### Brief:
Without the pictures, give the listing below again exactly.
-=-=-
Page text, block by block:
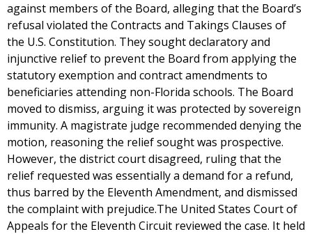
against members of the Board, alleging that the Board’s
refusal violated the Contracts and Takings Clauses of
the U.S. Constitution. They sought declaratory and
injunctive relief to prevent the Board from applying the
statutory exemption and contract amendments to
beneficiaries attending non-Florida schools. The Board
moved to dismiss, arguing it was protected by sovereign
immunity. A magistrate judge recommended denying the
motion, reasoning the relief sought was prospective.
However, the district court disagreed, ruling that the
relief requested was essentially a demand for a refund,
thus barred by the Eleventh Amendment, and dismissed
the complaint with prejudice.The United States Court of
Appeals for the Eleventh Circuit reviewed the case. It held
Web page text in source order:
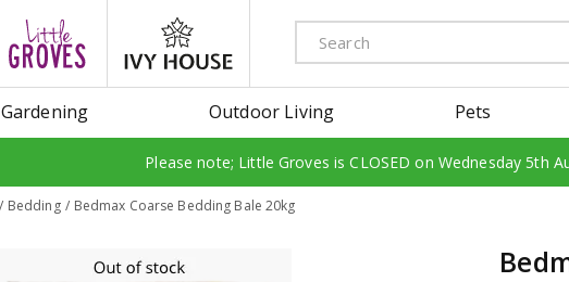
Bedding Bedmax Coarse Bedding Bale 20kg
Gardening Outdoor Living Pets
Please note; Little Groves is CLOSED on Wednesday 5th
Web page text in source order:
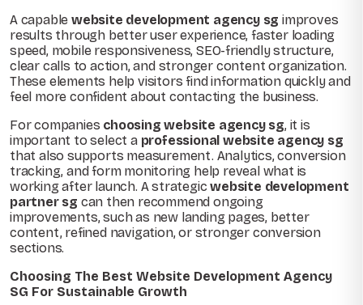
A capable website development agency sg improves
results through better user experience, faster loading
speed, mobile responsiveness, SEO-friendly structure,
clear calls to action, and stronger content organization.
These elements help visitors find information quickly and
feel more confident about contacting the business.
For companies choosing website agency sg, it is
important to select a professional website agency sg
that also supports measurement. Analytics, conversion
tracking, and form monitoring help reveal what is
working after launch. A strategicwebsite development
partner sg can then recommend ongoing
improvements, such as new landing pages, better
content, refined navigation, or stronger conversion
sections.
Choosing The Best Website Development Agency
SG For Sustainable Growth
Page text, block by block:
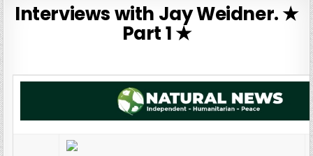
Interviews with Jay Weidner. ★
Part 1 ★
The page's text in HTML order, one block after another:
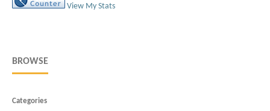
View My Stats
BROWSE
Categories
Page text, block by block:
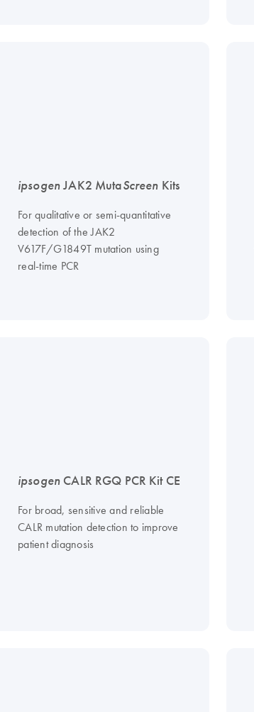
ipsogenJAK2 MutaScreen Kits
For qualitative or semi-quantitative
detection of the JAK2
V617F/G1849T mutation using
real-time PCR
ipsogen CALR RGQ PCR Kit CE
For broad, sensitive and reliable
CALR mutation detection to improve
patient diagnosis
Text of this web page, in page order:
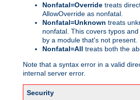
Nonfatal=Override treats
AllowOverride as nonfatal.
Nonfatal=Unknown treats
nonfatal. This covers typos
by a module that's not present.
Nonfatal=All treats both the
Note that a syntax error in a valid
internal server error.
Security
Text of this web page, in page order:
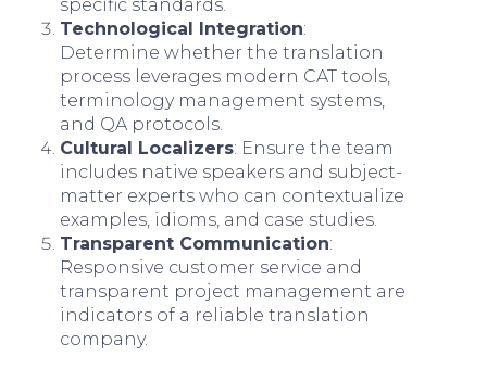
specific standards.
Technological Integration:
Determine whether the translation
process leverages modern CAT tools,
terminology management systems,
and QA protocols.
Cultural Localizers: Ensure the team
includes native speakers and subject-
matter experts who can contextualize
examples, idioms, and case studies.
Transparent Communication:
Responsive customer service and
transparent project management are
indicators of a reliable translation
company.
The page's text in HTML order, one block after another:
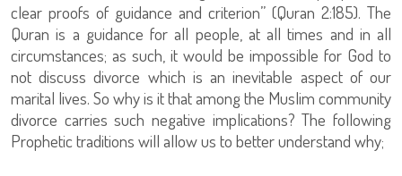
clear proofs of guidance and criterion” (Quran 2:185). The
Quran is a guidance for all people, at all times and in all
circumstances; as such, it would be impossible for God to
not discuss divorce which is an inevitable aspect of our
marital lives. So why is it that among the Muslim community
divorce carries such negative implications? The following
Prophetic traditions will allow us to better understand why;
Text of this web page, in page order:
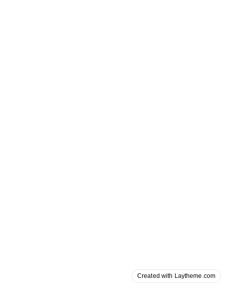
Created with Laytheme.com
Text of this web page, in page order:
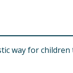
way for
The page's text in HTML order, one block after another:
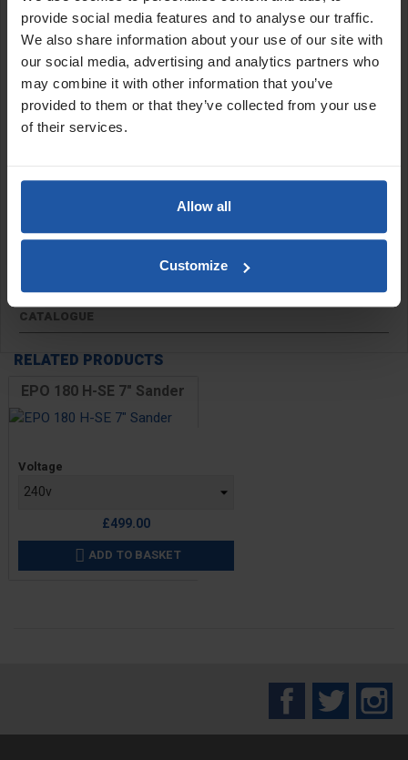
provide social media features and to analyse our traffic.
We also share information about your use of our site with
our social media, advertising and analytics partners who
may combine it with other information that you’ve
provided to them or that they’ve collected from your use
of their services.
Allow all
Customize
Features:
Hard backed
No backing pad required
22.2mm bore
Size:
SPECIFICATIONS
CATALOGUE
RELATED PRODUCTS
EPO 180 H-SE 7" Sander
Price
Voltage
£499.00
 ADD TO BASKET
FacebookTwitter
-=-=-
### Task result:
Page text, block by block:
against members of the Board, alleging that the Board’s
refusal violated the Contracts and Takings Clauses of
the U.S. Constitution. They sought declaratory and
injunctive relief to prevent the Board from applying the
statutory exemption and contract amendments to
beneficiaries attending non-Florida schools. The Board
moved to dismiss, arguing it was protected by sovereign
immunity. A magistrate judge recommended denying the
motion, reasoning the relief sought was prospective.
However, the district court disagreed, ruling that the
relief requested was essentially a demand for a refund,
thus barred by the Eleventh Amendment, and dismissed
the complaint with prejudice.The United States Court of
Appeals for the Eleventh Circuit reviewed the case. It held
Web page text in source order:
Bedding Bedmax Coarse Bedding Bale 20kg
Gardening Outdoor Living Pets
Please note; Little Groves is CLOSED on Wednesday 5th
Web page text in source order:
A capable website development agency sg improves
results through better user experience, faster loading
speed, mobile responsiveness, SEO-friendly structure,
clear calls to action, and stronger content organization.
These elements help visitors find information quickly and
feel more confident about contacting the business.
For companies choosing website agency sg, it is
important to select a professional website agency sg
that also supports measurement. Analytics, conversion
tracking, and form monitoring help reveal what is
working after launch. A strategicwebsite development
partner sg can then recommend ongoing
improvements, such as new landing pages, better
content, refined navigation, or stronger conversion
sections.
Choosing The Best Website Development Agency
SG For Sustainable Growth
Page text, block by block:
Interviews with Jay Weidner. ★
Part 1 ★
The page's text in HTML order, one block after another:
View My Stats
BROWSE
Categories
Page text, block by block:
ipsogenJAK2 MutaScreen Kits
For qualitative or semi-quantitative
detection of the JAK2
V617F/G1849T mutation using
real-time PCR
ipsogen CALR RGQ PCR Kit CE
For broad, sensitive and reliable
CALR mutation detection to improve
patient diagnosis
Text of this web page, in page order:
Nonfatal=Override treats
AllowOverride as nonfatal.
Nonfatal=Unknown treats
nonfatal. This covers typos
by a module that's not present.
Nonfatal=All treats both the
Note that a syntax error in a valid
internal server error.
Security
Text of this web page, in page order:
specific standards.
Technological Integration:
Determine whether the translation
process leverages modern CAT tools,
terminology management systems,
and QA protocols.
Cultural Localizers: Ensure the team
includes native speakers and subject-
matter experts who can contextualize
examples, idioms, and case studies.
Transparent Communication:
Responsive customer service and
transparent project management are
indicators of a reliable translation
company.
The page's text in HTML order, one block after another:
clear proofs of guidance and criterion” (Quran 2:185). The
Quran is a guidance for all people, at all times and in all
circumstances; as such, it would be impossible for God to
not discuss divorce which is an inevitable aspect of our
marital lives. So why is it that among the Muslim community
divorce carries such negative implications? The following
Prophetic traditions will allow us to better understand why;
Text of this web page, in page order:
Created with Laytheme.com
Text of this web page, in page order:
way for
The page's text in HTML order, one block after another:
provide social media features and to analyse our traffic.
We also share information about your use of our site with
our social media, advertising and analytics partners who
may combine it with other information that you’ve
provided to them or that they’ve collected from your use
of their services.
Allow all
Customize
Features:
Hard backed
No backing pad required
22.2mm bore
Size:
SPECIFICATIONS
CATALOGUE
RELATED PRODUCTS
EPO 180 H-SE 7" Sander
Price
Voltage
£499.00
 ADD TO BASKET
FacebookTwitter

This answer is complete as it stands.